◆ Exercise goal ◆
What are the lines below, starting at the line containing "box as [x1, y1, x2, y2]." and ending at the line containing "complejos con un"? Write them out exactly, ends included, without pictures.

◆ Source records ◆

----------------

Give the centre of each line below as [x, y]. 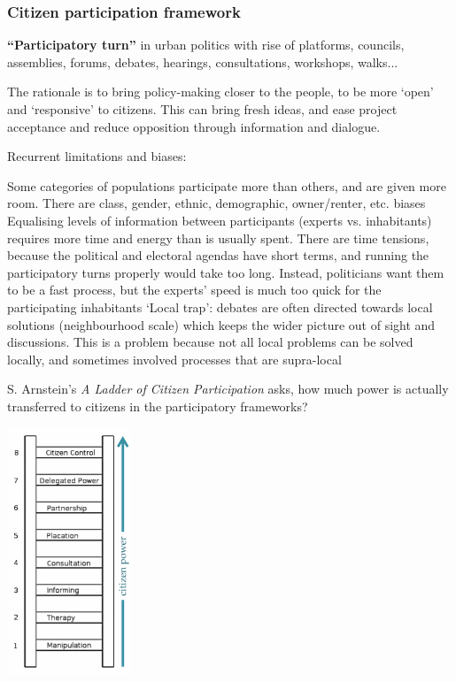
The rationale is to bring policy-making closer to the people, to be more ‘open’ [220, 92]
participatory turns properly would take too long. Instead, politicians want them [226, 272]
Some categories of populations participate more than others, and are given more [227, 185]
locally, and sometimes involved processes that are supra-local [174, 359]
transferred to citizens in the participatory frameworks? [158, 406]
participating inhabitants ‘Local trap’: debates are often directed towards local [220, 307]
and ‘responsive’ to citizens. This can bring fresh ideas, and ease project [202, 109]
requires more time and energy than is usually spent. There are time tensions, [218, 238]
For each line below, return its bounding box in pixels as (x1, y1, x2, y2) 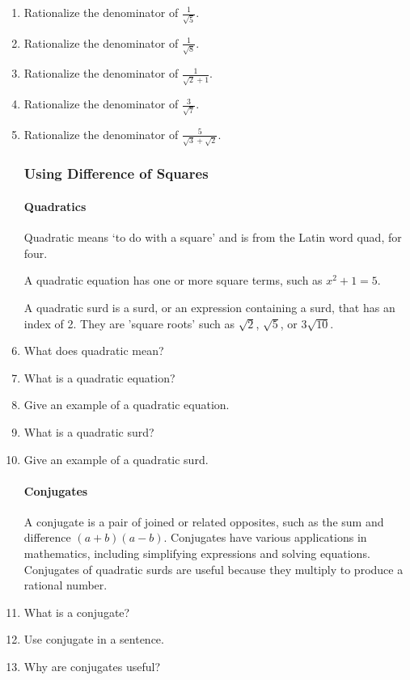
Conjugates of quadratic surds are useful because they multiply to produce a (23, 560, 404, 577)
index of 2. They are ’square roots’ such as (23, 315, 235, 332)
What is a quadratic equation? (23, 369, 175, 386)
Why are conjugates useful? (23, 658, 160, 675)
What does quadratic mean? (23, 342, 164, 359)
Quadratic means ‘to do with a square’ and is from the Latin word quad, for (23, 229, 402, 246)
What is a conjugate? (23, 603, 130, 620)
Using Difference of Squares (23, 163, 209, 184)
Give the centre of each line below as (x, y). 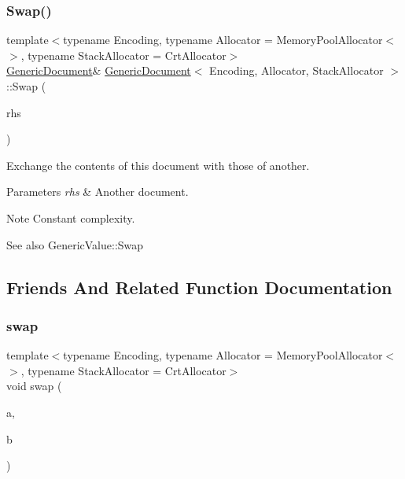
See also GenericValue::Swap (75, 244)
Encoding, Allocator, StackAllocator (296, 70)
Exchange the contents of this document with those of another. (158, 165)
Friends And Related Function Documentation (199, 287)
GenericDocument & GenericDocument (99, 70)
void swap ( (34, 386)
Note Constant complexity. (71, 217)
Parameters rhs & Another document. (98, 192)
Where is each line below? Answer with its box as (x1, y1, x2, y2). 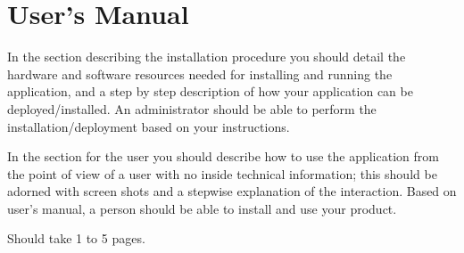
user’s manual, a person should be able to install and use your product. (7, 199, 397, 217)
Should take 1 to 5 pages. (7, 229, 145, 248)
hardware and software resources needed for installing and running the (7, 64, 393, 83)
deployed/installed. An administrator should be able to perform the (7, 99, 377, 118)
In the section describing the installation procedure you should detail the (7, 47, 406, 66)
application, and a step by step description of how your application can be (7, 82, 413, 101)
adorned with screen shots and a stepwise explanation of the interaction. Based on (7, 182, 457, 200)
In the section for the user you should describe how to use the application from (7, 147, 439, 166)
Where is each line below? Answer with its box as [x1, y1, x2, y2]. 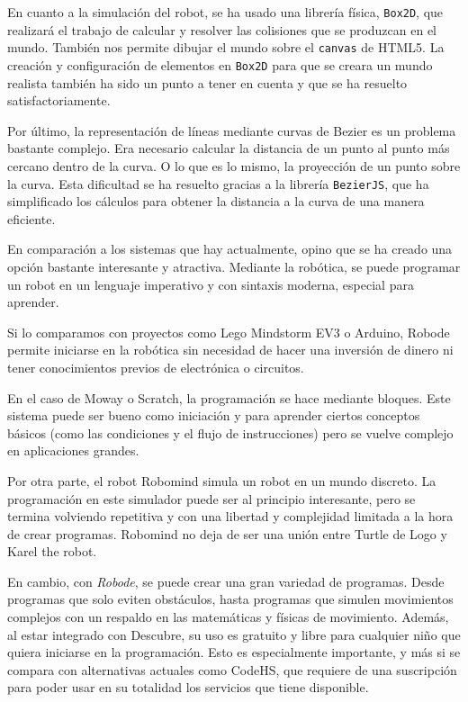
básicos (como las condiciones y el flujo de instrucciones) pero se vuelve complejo [7, 423, 454, 442]
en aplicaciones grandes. [7, 441, 139, 460]
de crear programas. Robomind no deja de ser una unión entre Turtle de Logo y [7, 524, 447, 543]
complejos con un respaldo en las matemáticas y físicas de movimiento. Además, [7, 607, 449, 626]
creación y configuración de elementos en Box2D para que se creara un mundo [7, 55, 433, 74]
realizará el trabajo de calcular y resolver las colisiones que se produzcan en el [7, 20, 437, 39]
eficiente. [7, 209, 56, 228]
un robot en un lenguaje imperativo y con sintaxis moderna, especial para [7, 274, 414, 293]
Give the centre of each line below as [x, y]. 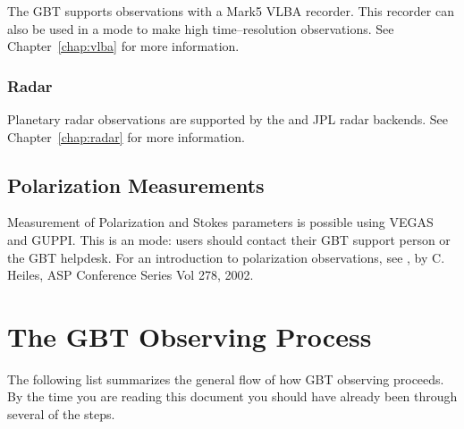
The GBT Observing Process [190, 336]
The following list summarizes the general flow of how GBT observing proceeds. [226, 379]
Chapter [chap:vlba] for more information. [123, 46]
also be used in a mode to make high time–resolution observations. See [201, 28]
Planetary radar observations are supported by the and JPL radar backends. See [228, 118]
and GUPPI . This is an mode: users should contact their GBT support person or [229, 239]
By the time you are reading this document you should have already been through [232, 396]
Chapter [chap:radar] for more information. [126, 136]
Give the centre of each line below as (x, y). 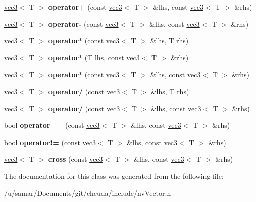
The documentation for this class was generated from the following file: (114, 176)
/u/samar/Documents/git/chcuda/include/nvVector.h (88, 193)
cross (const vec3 (75, 159)
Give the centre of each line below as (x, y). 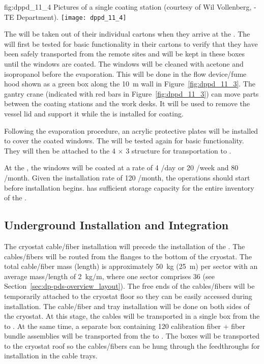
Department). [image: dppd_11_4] (71, 17)
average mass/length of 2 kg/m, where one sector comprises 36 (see (109, 276)
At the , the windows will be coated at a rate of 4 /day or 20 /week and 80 (121, 168)
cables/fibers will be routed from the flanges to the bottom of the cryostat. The (128, 256)
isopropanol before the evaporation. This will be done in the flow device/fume (125, 73)
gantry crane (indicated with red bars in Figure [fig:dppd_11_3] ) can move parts (131, 93)
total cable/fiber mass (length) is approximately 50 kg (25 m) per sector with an (131, 266)
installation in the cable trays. (51, 356)
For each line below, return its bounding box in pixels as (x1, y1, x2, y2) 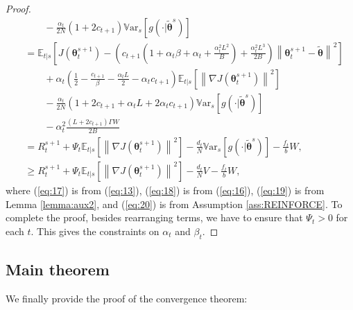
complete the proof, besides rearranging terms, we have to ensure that (6, 210, 303, 225)
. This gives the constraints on (31, 223, 160, 238)
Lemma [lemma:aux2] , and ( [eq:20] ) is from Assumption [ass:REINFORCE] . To (6, 196, 343, 211)
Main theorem (6, 258, 110, 279)
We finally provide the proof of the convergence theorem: (6, 291, 248, 305)
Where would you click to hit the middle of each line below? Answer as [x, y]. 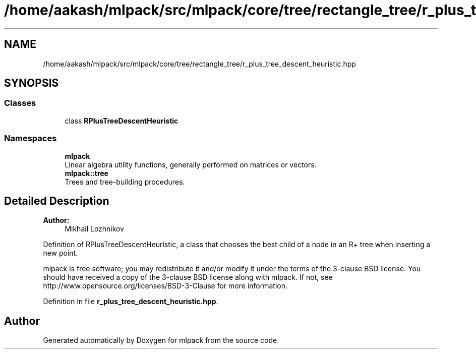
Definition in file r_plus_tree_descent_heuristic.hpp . [131, 302]
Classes [20, 103]
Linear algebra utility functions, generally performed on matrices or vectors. [191, 164]
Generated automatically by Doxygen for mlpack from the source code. [161, 340]
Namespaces [31, 138]
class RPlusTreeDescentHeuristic [122, 121]
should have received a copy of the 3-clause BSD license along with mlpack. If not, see [188, 277]
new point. [61, 253]
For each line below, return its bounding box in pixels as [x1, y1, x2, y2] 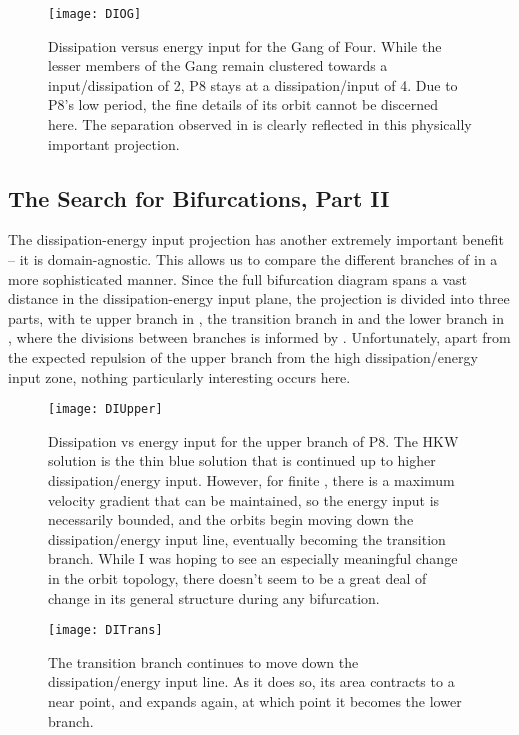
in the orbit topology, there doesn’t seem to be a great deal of [48, 567, 427, 588]
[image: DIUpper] [48, 402, 163, 417]
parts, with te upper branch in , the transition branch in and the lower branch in [8, 307, 504, 328]
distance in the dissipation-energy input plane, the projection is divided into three [8, 288, 510, 309]
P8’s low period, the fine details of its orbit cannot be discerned [48, 94, 438, 115]
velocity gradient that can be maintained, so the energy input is [48, 489, 440, 510]
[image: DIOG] [48, 7, 142, 21]
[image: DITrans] [48, 623, 163, 638]
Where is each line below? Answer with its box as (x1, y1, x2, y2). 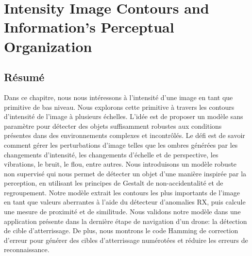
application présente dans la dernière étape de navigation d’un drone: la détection (4, 216, 247, 226)
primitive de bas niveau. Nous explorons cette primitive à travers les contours (4, 102, 235, 112)
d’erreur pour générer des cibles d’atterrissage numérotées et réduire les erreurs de (4, 235, 248, 245)
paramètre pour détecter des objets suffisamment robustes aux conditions (4, 120, 222, 131)
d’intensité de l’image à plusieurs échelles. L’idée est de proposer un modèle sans (4, 111, 243, 121)
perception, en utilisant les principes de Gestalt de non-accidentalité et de (4, 178, 223, 188)
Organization (4, 36, 92, 56)
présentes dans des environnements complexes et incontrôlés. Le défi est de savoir (4, 130, 245, 140)
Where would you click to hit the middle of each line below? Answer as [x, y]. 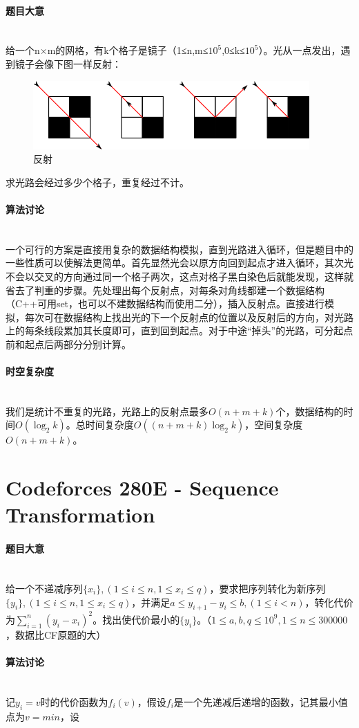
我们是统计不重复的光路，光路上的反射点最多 [107, 411]
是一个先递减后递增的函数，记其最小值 [261, 701]
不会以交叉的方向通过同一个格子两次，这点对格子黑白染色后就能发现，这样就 [179, 276]
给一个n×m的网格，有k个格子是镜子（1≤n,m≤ [107, 50]
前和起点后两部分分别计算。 [68, 344]
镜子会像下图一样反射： [68, 63]
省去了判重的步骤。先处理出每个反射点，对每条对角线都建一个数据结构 [165, 290]
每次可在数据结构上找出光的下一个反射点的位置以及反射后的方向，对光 [184, 317]
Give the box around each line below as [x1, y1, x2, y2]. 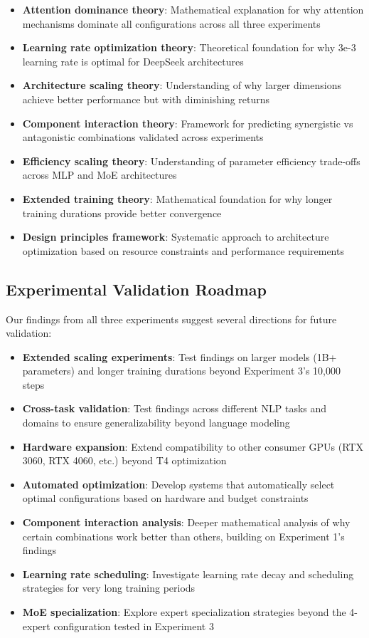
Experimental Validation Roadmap [6, 278, 267, 300]
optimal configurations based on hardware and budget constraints [22, 491, 309, 506]
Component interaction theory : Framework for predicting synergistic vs [22, 115, 353, 130]
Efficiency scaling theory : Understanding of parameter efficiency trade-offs [22, 153, 360, 168]
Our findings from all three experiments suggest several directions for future [6, 311, 337, 326]
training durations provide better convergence [22, 205, 222, 220]
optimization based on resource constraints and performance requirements [22, 243, 344, 258]
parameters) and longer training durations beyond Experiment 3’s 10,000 [22, 363, 341, 378]
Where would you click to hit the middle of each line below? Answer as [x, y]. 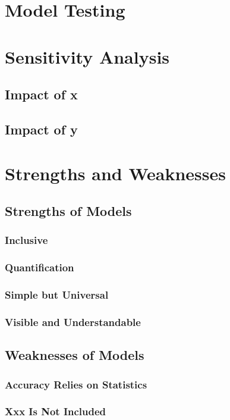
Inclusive [26, 240]
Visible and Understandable [73, 322]
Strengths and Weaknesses [115, 173]
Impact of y [41, 129]
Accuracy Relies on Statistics [76, 384]
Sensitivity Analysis [87, 56]
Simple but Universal [57, 295]
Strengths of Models [68, 211]

----------------

◆ Response ◆
Where is each line below? Answer with its box as [x1, y1, x2, y2]. 
básicos (como las condiciones y el flujo de instrucciones) pero se vuelve complejo [7, 423, 454, 442]
en aplicaciones grandes. [7, 441, 139, 460]
de crear programas. Robomind no deja de ser una unión entre Turtle de Logo y [7, 524, 447, 543]
complejos con un respaldo en las matemáticas y físicas de movimiento. Además, [7, 607, 449, 626]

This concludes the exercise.